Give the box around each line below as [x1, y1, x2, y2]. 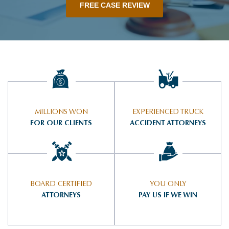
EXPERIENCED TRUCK [132, 107, 203, 116]
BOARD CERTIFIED [30, 179, 92, 188]
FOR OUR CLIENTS [30, 119, 92, 127]
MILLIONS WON [34, 107, 88, 116]
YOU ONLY [149, 179, 187, 188]
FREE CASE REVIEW [79, 1, 150, 9]
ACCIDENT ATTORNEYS [130, 119, 206, 127]
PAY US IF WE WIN [139, 191, 197, 199]
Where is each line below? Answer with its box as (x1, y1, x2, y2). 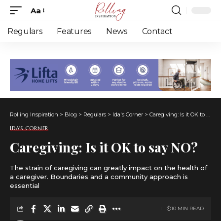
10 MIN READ (171, 205, 204, 212)
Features (57, 27, 91, 36)
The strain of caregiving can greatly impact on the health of (10, 163, 207, 172)
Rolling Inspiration (10, 110, 58, 118)
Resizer (30, 23, 57, 33)
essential (10, 181, 39, 189)
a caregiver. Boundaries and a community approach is (10, 172, 188, 181)
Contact (142, 27, 173, 36)
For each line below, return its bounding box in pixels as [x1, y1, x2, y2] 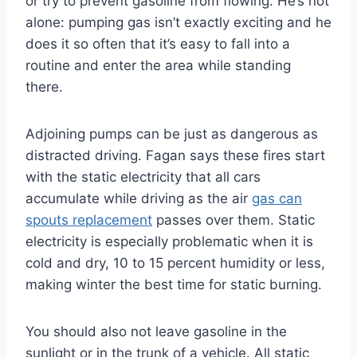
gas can [252, 190, 302, 206]
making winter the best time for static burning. [25, 276, 322, 292]
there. [25, 78, 63, 95]
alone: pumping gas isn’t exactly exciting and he [25, 14, 331, 30]
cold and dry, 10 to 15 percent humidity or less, [25, 254, 325, 271]
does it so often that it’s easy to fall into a [25, 35, 290, 52]
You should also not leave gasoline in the [25, 323, 287, 339]
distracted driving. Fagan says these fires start [25, 147, 325, 163]
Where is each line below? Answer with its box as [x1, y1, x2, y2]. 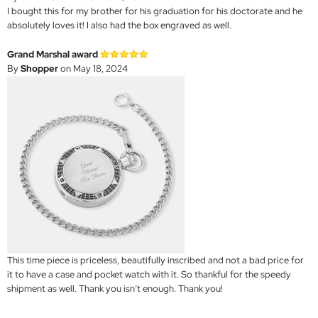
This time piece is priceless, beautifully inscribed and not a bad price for [7, 254, 304, 267]
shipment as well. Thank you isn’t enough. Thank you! [7, 283, 223, 295]
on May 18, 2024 [58, 62, 128, 75]
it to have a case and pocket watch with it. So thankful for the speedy [7, 268, 291, 281]
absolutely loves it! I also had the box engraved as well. [7, 19, 231, 32]
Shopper [21, 62, 58, 75]
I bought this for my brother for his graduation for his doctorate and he [7, 5, 302, 18]
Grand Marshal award [7, 48, 98, 61]
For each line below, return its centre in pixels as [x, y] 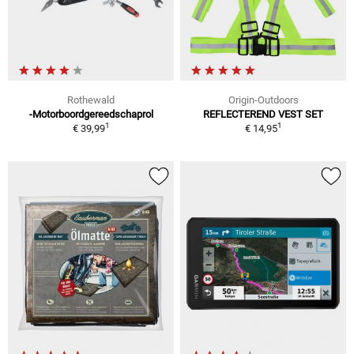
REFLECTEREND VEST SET [263, 115]
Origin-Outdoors [263, 100]
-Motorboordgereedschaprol [91, 115]
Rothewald [91, 100]
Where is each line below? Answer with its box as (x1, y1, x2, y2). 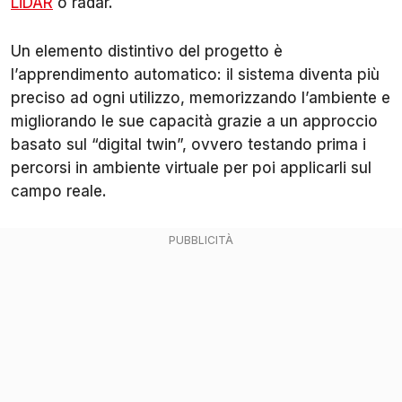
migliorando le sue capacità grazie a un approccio (11, 111, 378, 130)
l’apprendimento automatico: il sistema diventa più (11, 65, 380, 83)
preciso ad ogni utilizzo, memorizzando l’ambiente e (11, 88, 390, 107)
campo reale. (11, 181, 107, 200)
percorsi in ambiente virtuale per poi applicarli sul (11, 158, 371, 177)
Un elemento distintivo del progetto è (11, 41, 283, 60)
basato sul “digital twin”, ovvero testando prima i (11, 135, 366, 153)
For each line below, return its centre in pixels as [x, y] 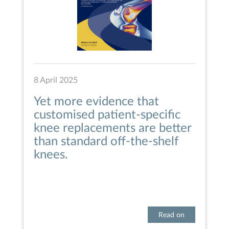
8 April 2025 [56, 81]
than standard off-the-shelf [106, 142]
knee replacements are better [112, 129]
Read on [171, 215]
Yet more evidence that [96, 102]
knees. [51, 155]
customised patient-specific [107, 115]
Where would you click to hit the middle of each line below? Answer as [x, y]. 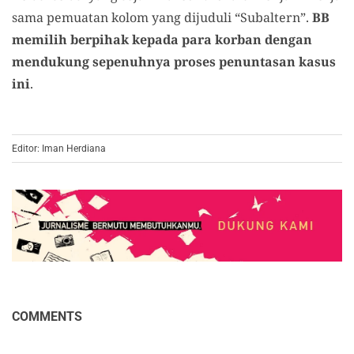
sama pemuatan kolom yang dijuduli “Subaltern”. [162, 18]
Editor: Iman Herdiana [59, 149]
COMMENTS [47, 317]
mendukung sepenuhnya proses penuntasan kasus [174, 62]
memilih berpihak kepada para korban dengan [162, 40]
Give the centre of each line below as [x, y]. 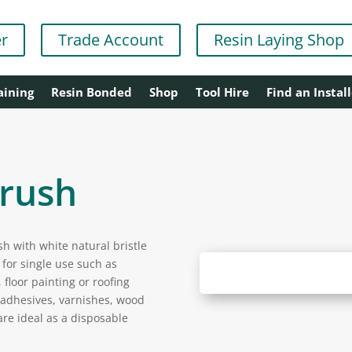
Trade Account [110, 40]
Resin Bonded [91, 92]
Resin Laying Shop [279, 40]
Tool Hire [222, 92]
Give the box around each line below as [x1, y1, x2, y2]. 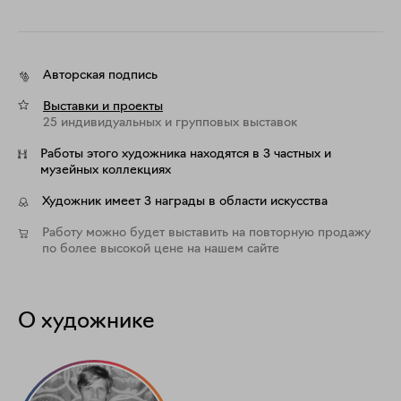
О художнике [18, 311, 155, 333]
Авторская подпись [43, 69, 158, 82]
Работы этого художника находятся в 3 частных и [40, 148, 331, 161]
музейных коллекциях [40, 164, 171, 177]
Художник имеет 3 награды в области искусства [42, 195, 328, 209]
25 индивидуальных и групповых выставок [43, 116, 297, 130]
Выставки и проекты [43, 100, 163, 114]
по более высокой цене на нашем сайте [42, 243, 279, 256]
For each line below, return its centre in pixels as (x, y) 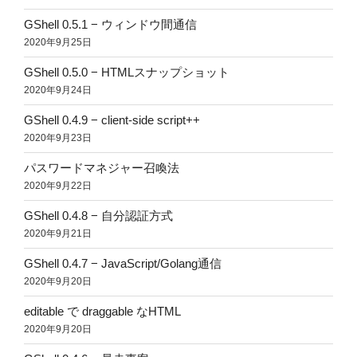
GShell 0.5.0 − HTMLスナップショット (127, 73)
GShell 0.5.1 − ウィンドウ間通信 (110, 25)
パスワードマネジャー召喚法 (102, 168)
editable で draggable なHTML (102, 312)
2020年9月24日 (58, 90)
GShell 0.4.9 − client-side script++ (112, 120)
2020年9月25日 (58, 43)
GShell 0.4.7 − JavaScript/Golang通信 (123, 264)
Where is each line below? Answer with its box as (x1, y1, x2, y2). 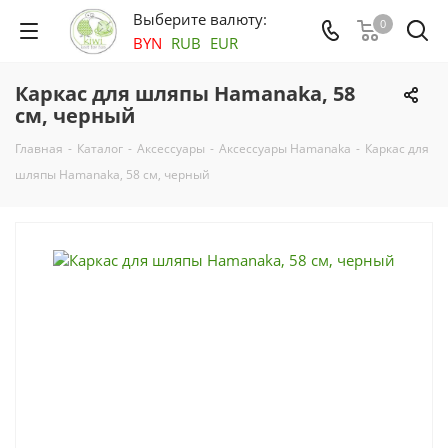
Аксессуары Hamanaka (219, 140, 351, 157)
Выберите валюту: (132, 9, 267, 29)
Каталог (77, 140, 123, 157)
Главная (15, 140, 63, 157)
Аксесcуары (137, 140, 205, 157)
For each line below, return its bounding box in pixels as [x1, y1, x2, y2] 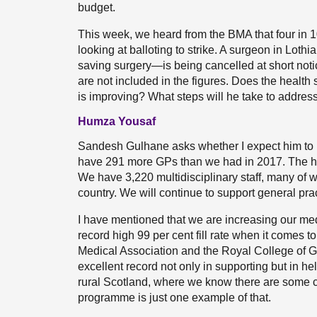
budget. [78, 1, 115, 13]
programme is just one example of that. [78, 292, 271, 304]
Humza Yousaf [78, 115, 156, 127]
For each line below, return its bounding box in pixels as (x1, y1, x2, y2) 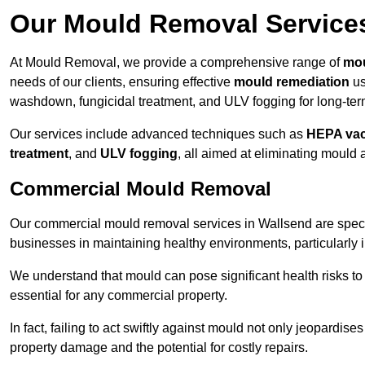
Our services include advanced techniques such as (10, 127, 306, 142)
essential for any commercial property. (10, 288, 227, 303)
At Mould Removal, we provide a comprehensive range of (10, 55, 343, 70)
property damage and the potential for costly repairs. (10, 341, 308, 355)
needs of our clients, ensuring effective (10, 75, 234, 90)
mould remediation (234, 75, 350, 90)
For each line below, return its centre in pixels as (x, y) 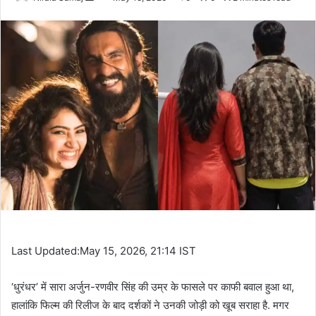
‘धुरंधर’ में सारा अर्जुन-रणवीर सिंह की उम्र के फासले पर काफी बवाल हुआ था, (153, 286)
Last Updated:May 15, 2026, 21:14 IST (104, 250)
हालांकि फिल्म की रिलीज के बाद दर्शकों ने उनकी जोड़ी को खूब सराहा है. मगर (150, 305)
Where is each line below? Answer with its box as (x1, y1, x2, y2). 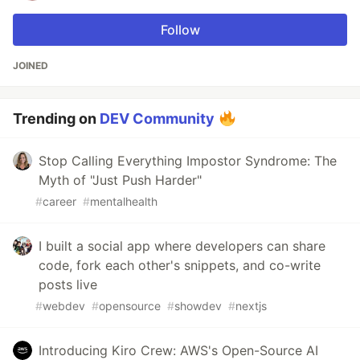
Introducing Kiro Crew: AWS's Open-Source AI (39, 342, 318, 358)
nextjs (235, 298, 267, 313)
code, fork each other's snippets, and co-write (39, 256, 321, 273)
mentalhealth (90, 194, 157, 208)
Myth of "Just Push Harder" (39, 171, 202, 188)
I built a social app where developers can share (39, 237, 325, 254)
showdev (174, 298, 222, 313)
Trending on (13, 109, 100, 127)
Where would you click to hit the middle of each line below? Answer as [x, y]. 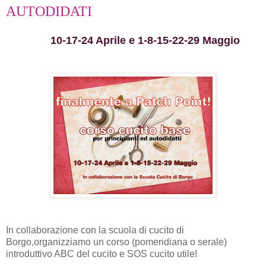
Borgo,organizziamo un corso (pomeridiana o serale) [116, 242]
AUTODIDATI [49, 11]
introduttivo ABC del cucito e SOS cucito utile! [102, 254]
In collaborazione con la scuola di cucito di [95, 230]
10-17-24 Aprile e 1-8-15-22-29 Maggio [123, 40]
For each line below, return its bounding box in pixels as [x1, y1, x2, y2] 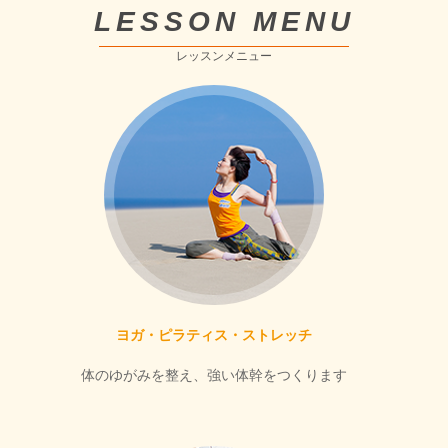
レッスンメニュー [176, 48, 272, 63]
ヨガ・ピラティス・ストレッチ [116, 326, 312, 343]
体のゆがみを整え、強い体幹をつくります [81, 367, 347, 383]
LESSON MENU [93, 5, 355, 37]
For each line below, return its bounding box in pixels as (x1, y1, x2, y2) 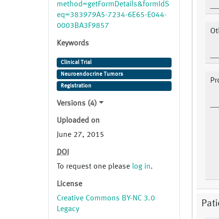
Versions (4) (57, 100, 97, 108)
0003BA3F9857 (57, 22, 109, 30)
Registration (60, 83, 91, 89)
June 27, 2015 (57, 131, 104, 139)
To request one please (57, 163, 132, 171)
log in (132, 163, 151, 171)
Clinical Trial (60, 60, 91, 66)
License (57, 180, 82, 189)
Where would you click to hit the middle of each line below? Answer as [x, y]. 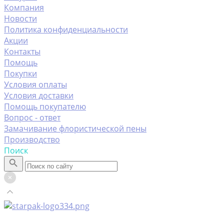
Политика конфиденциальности [66, 29]
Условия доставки [39, 95]
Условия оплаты [35, 84]
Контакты [22, 51]
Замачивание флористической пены [75, 128]
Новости [20, 18]
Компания [24, 7]
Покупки [20, 73]
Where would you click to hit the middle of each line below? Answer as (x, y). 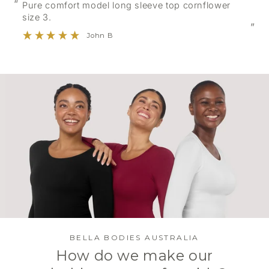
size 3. (37, 18)
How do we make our (134, 255)
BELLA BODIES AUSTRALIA (134, 237)
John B (100, 36)
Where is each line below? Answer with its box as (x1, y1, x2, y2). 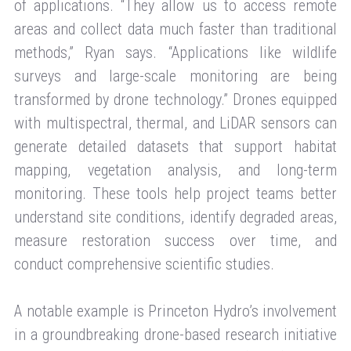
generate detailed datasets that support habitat (14, 136, 337, 156)
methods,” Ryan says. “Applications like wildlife (14, 42, 337, 62)
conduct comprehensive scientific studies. (14, 254, 274, 273)
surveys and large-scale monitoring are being (14, 66, 337, 85)
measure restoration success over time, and (14, 230, 337, 250)
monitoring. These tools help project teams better (14, 183, 337, 203)
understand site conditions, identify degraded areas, (14, 207, 337, 226)
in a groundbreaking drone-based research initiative (14, 324, 337, 344)
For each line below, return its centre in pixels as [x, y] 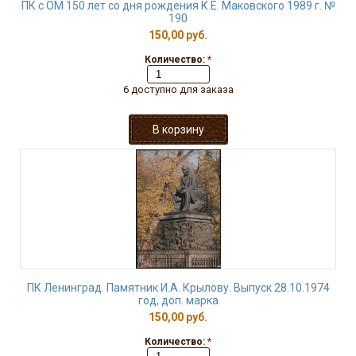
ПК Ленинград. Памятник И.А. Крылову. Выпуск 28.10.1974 [178, 288]
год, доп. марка [178, 300]
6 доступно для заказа [178, 89]
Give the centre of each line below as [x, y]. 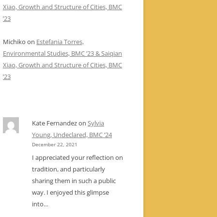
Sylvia [96, 123]
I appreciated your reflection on [77, 157]
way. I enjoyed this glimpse [70, 192]
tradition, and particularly [69, 169]
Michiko [14, 42]
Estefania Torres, [60, 42]
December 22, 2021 [55, 145]
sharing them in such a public [74, 180]
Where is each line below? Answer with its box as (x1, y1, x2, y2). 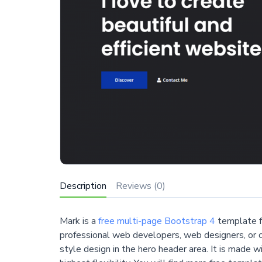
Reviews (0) (115, 179, 166, 192)
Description (59, 179, 106, 192)
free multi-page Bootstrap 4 (98, 215, 215, 228)
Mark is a (59, 215, 98, 228)
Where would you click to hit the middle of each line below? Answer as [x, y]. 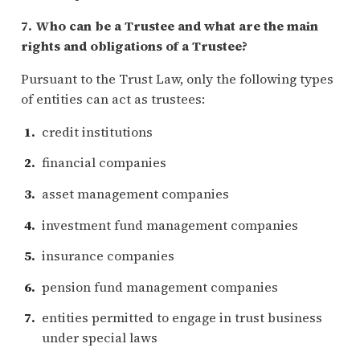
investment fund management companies [170, 225]
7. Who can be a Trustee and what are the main [169, 25]
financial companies [104, 163]
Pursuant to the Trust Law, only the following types [177, 78]
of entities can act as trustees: [112, 98]
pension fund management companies [160, 286]
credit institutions [97, 131]
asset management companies [135, 194]
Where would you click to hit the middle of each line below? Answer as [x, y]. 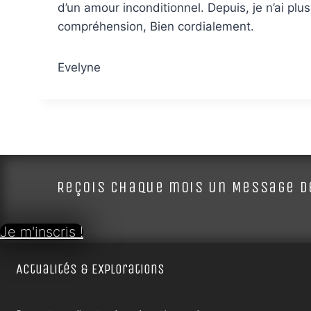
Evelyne [79, 67]
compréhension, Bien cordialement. [156, 26]
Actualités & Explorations [90, 269]
====
__WHAT THE EXERCISE ASKS__: Reproduce the records above exactly, but only from the line with "a caregiver. Boundaries" up to and including the line with "box as [x1, y1, x2, y2].". Leave the pictures out.

__TASK RESPONSE__:
a caregiver. Boundaries and a community approach is (10, 172, 188, 181)
Contact (142, 27, 173, 36)
For each line below, return its bounding box in pixels as [x1, y1, x2, y2] 
gas can [252, 190, 302, 206]
making winter the best time for static burning. [25, 276, 322, 292]
there. [25, 78, 63, 95]
alone: pumping gas isn’t exactly exciting and he [25, 14, 331, 30]
cold and dry, 10 to 15 percent humidity or less, [25, 254, 325, 271]
does it so often that it’s easy to fall into a [25, 35, 290, 52]
You should also not leave gasoline in the [25, 323, 287, 339]
distracted driving. Fagan says these fires start [25, 147, 325, 163]
Where is each line below? Answer with its box as [x1, y1, x2, y2]. 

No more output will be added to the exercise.